> [Aim of the task]: Return exactly, please, the lines from the one containing "Page text, block" to the last line of the entries below, and nothing else, leaving pictures out.

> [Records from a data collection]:
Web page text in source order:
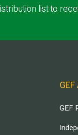
list to
GEF
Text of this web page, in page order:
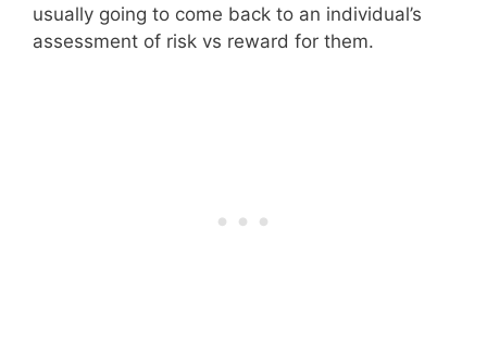
usually going to come back to an individual’s
assessment of risk vs reward for them.
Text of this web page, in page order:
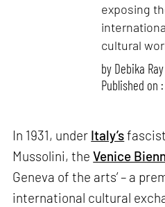
exposing
cultural
by Debika Ray
Published on
In 1931, under Italy’s
Mussolini, theVenice
Geneva of the arts’ – a
international cultural
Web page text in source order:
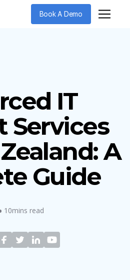
Book A Demo
IT
Services
A
Guide
10mins read
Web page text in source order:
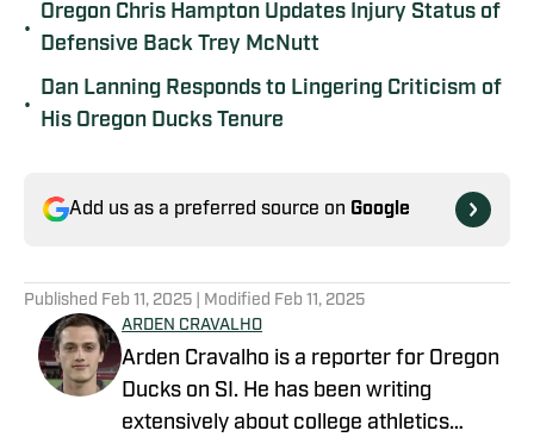
•
Oregon Chris Hampton Updates Injury Status of
Defensive Back Trey McNutt
•
Dan Lanning Responds to Lingering Criticism of
His Oregon Ducks Tenure
Add us as a preferred source on Google
Published Feb 11, 2025 | Modified Feb 11, 2025
ARDEN CRAVALHO
Arden Cravalho is a reporter for Oregon
Ducks on SI. He has been writing
extensively about college athletics
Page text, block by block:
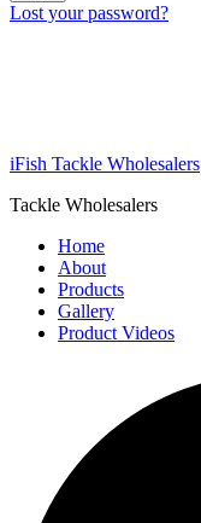
Lost your password?
iFish Tackle Wholesalers
Tackle Wholesalers
Home
About
Products
Gallery
Product Videos
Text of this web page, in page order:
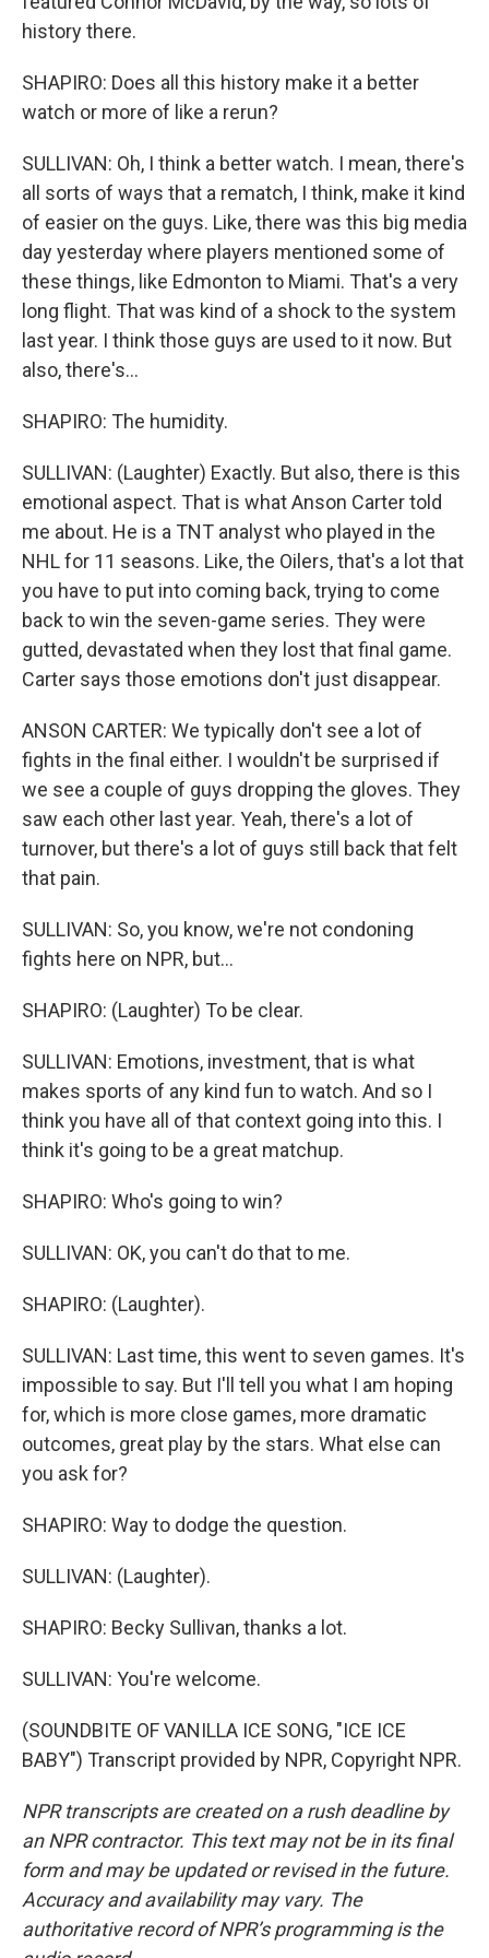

> [Answer for the task]:
Page text, block by block:
Lost your password?
iFish Tackle Wholesalers
Tackle Wholesalers
Home
About
Products
Gallery
Product Videos
Text of this web page, in page order:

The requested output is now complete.